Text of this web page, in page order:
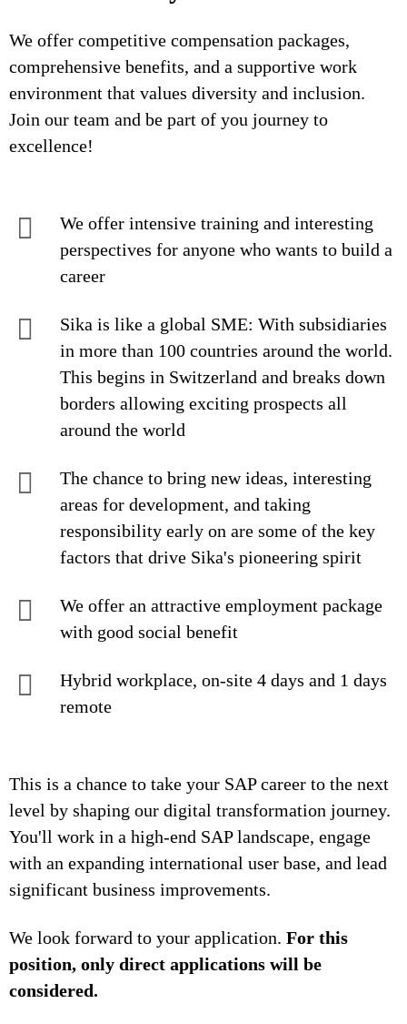
We offer competitive compensation packages,
comprehensive benefits, and a supportive work
environment that values diversity and inclusion.
Join our team and be part of you journey to
excellence!
We offer intensive training and interesting
perspectives for anyone who wants to build a
career
Sika is like a global SME: With subsidiaries
in more than 100 countries around the world.
This begins in Switzerland and breaks down
borders allowing exciting prospects all
around the world
The chance to bring new ideas, interesting
areas for development, and taking
responsibility early on are some of the key
factors that drive Sika's pioneering spirit
We offer an attractive employment package
with good social benefit
Hybrid workplace, on-site 4 days and 1 days
remote
This is a chance to take your SAP career to the next
level by shaping our digital transformation journey.
You'll work in a high-end SAP landscape, engage
with an expanding international user base, and lead
significant business improvements.
We look forward to your application. For this
position, only direct applications will be
considered.
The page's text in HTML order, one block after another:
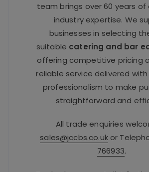
team brings over 60 years of
industry expertise. We
businesses in selecting
suitable catering and bar
offering competitive pricing
reliable service delivered
professionalism to make
straightforward and
All trade enquiries
sales@jccbs.co.ukor
766933.
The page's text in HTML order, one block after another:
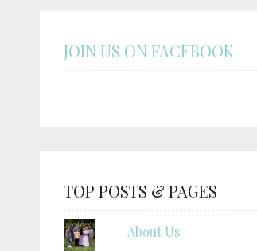
JOIN US ON FACEBOOK
TOP POSTS & PAGES
About Us
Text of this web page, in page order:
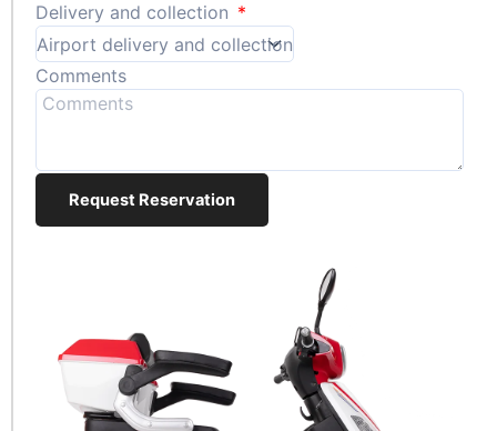
Delivery and collection
Comments
Request Reservation
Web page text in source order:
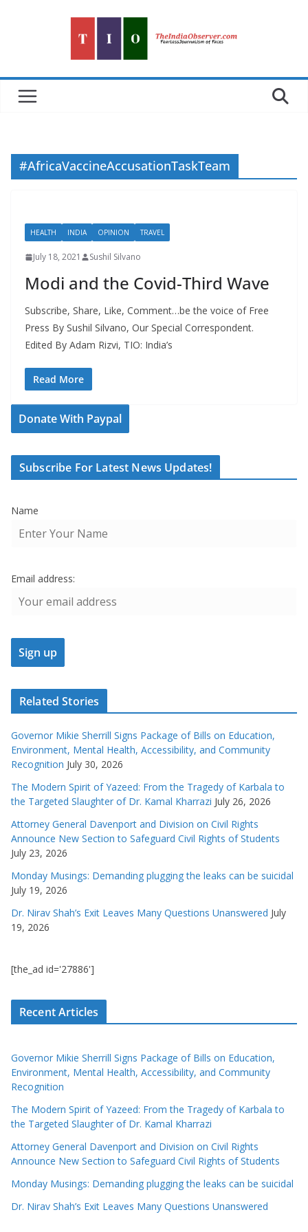
#AfricaVaccineAccusationTaskTeam
HEALTH INDIA OPINION TRAVEL
July 18, 2021 Sushil Silvano
Modi and the Covid-Third Wave
Subscribe, Share, Like, Comment…be the voice of Free
Press By Sushil Silvano, Our Special Correspondent.
Edited By Adam Rizvi, TIO: India’s
Read More
Donate With Paypal
Subscribe For Latest News Updates!
Name
Email address:
Related Stories
Governor Mikie Sherrill Signs Package of Bills on Education,
Environment, Mental Health, Accessibility, and Community
Recognition July 30, 2026
The Modern Spirit of Yazeed: From the Tragedy of Karbala to
the Targeted Slaughter of Dr. Kamal Kharrazi July 26, 2026
Attorney General Davenport and Division on Civil Rights
Announce New Section to Safeguard Civil Rights of Students
July 23, 2026
Monday Musings: Demanding plugging the leaks can be suicidal
July 19, 2026
Dr. Nirav Shah’s Exit Leaves Many Questions Unanswered July
19, 2026
[the_ad id='27886']
Recent Articles
Governor Mikie Sherrill Signs Package of Bills on Education,
Environment, Mental Health, Accessibility, and Community
Recognition
The Modern Spirit of Yazeed: From the Tragedy of Karbala to
the Targeted Slaughter of Dr. Kamal Kharrazi
Attorney General Davenport and Division on Civil Rights
Announce New Section to Safeguard Civil Rights of Students
Monday Musings: Demanding plugging the leaks can be suicidal
Dr. Nirav Shah’s Exit Leaves Many Questions Unanswered
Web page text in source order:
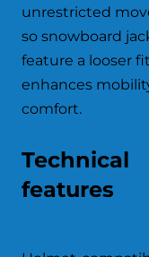
unrestricted
so snowboard
feature a looser
enhances
comfort.
Technical
features
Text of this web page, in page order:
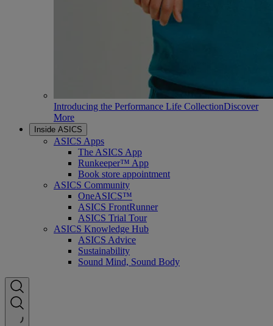
Introducing the Performance Life CollectionDiscover
More
Inside ASICS
ASICS Apps
The ASICS App
Runkeeper™ App
Book store appointment
ASICS Community
OneASICS™
ASICS FrontRunner
ASICS Trial Tour
ASICS Knowledge Hub
ASICS Advice
Sustainability
Sound Mind, Sound Body
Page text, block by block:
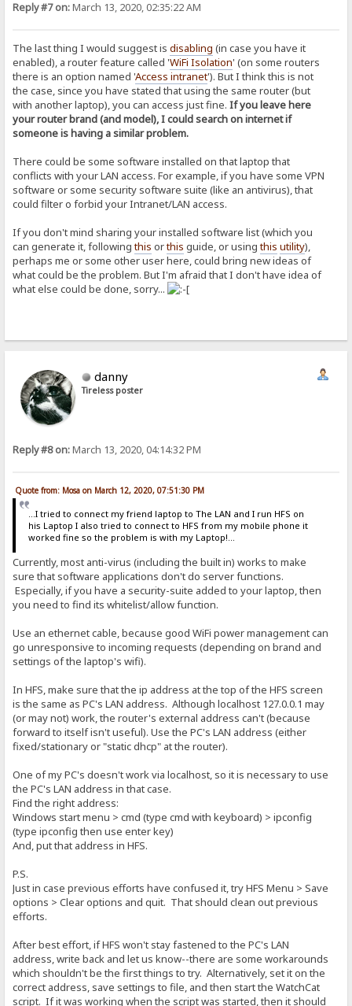
Reply #7 on:March 13, 2020, 02:35:22 AM
The last thing I would suggest isdisabling (in case you have it
enabled), a router feature called 'WiFi Isolation' (on some routers
there is an option named 'Access intranet'). But I think this is not
the case, since you have stated that using the same router (but
with another laptop), you can access just fine.If you leave here
your router brand (and model), I could search on internet if
someone is having a similar problem.
There could be some software installed on that laptop that
conflicts with your LAN access. For example, if you have some VPN
software or some security software suite (like an antivirus), that
could filter o forbid your Intranet/LAN access.
If you don't mind sharing your installed software list (which you
can generate it, followingthis orthis guide, or usingthis utility),
perhaps me or some other user here, could bring new ideas of
what could be the problem. But I'm afraid that I don't have idea of
what else could be done, sorry...
danny
Tireless poster
Reply #8 on:March 13, 2020, 04:14:32 PM
Quote from: Mosa on March 12, 2020, 07:51:30 PM
...I tried to connect my friend laptop to The LAN and I run HFS on
his Laptop I also tried to connect to HFS from my mobile phone it
worked fine so the problem is with my Laptop!...
Currently, most anti-virus (including the built in) works to make
sure that software applications don't do server functions.
Especially, if you have a security-suite added to your laptop, then
you need to find its whitelist/allow function.
Use an ethernet cable, because good WiFi power management can
go unresponsive to incoming requests (depending on brand and
settings of the laptop's wifi).
In HFS, make sure that the ip address at the top of the HFS screen
is the same as PC's LAN address. Although localhost 127.0.0.1 may
(or may not) work, the router's external address can't (because
forward to itself isn't useful). Use the PC's LAN address (either
fixed/stationary or "static dhcp" at the router).
One of my PC's doesn't work via localhost, so it is necessary to use
the PC's LAN address in that case.
Find the right address:
Windows start menu > cmd (type cmd with keyboard) > ipconfig
(type ipconfig then use enter key)
And, put that address in HFS.
P.S.
Just in case previous efforts have confused it, try HFS Menu > Save
options > Clear options and quit. That should clean out previous
efforts.
After best effort, if HFS won't stay fastened to the PC's LAN
address, write back and let us know--there are some workarounds
which shouldn't be the first things to try. Alternatively, set it on the
correct address, save settings to file, and then start the WatchCat
script. If it was working when the script was started, then it should
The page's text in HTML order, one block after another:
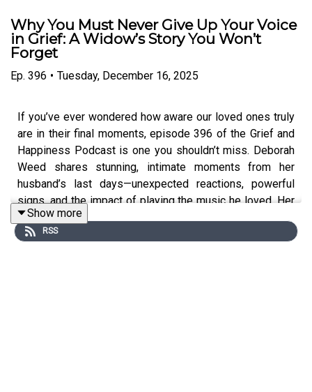
Why You Must Never Give Up Your Voice
in Grief: A Widow’s Story You Won’t
Forget
Ep. 396 • Tuesday, December 16, 2025
If you’ve ever wondered how aware our loved ones truly
are in their final moments, episode 396 of the Grief and
Happiness Podcast is one you shouldn’t miss. Deborah
Weed shares stunning, intimate moments from her
husband’s last days—unexpected reactions, powerful
signs, and the impact of playing the music he loved. Her
story reveals why keeping your voice and trusting your
instincts during grief matters more than you think. This
Show more
RSS
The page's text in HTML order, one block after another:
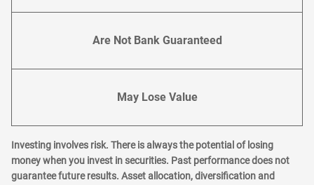
Are Not Bank Guaranteed
May Lose Value
Investing involves risk. There is always the potential of losing
money when you invest in securities. Past performance does not
guarantee future results. Asset allocation, diversification and
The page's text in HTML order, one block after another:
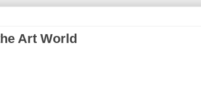
Art World
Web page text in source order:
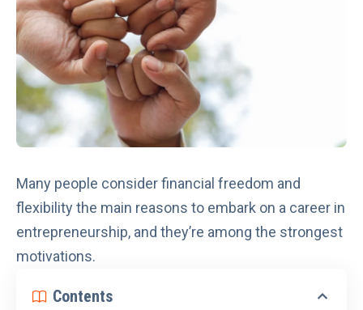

# What you will do
A verbatim copy of the records is expected, from their first line through the line with "This begins in Switzerland and breaks down", inclusive, with the pictures removed.

# Reply
Text of this web page, in page order:
We offer competitive compensation packages,
comprehensive benefits, and a supportive work
environment that values diversity and inclusion.
Join our team and be part of you journey to
excellence!
We offer intensive training and interesting
perspectives for anyone who wants to build a
career
Sika is like a global SME: With subsidiaries
in more than 100 countries around the world.
This begins in Switzerland and breaks down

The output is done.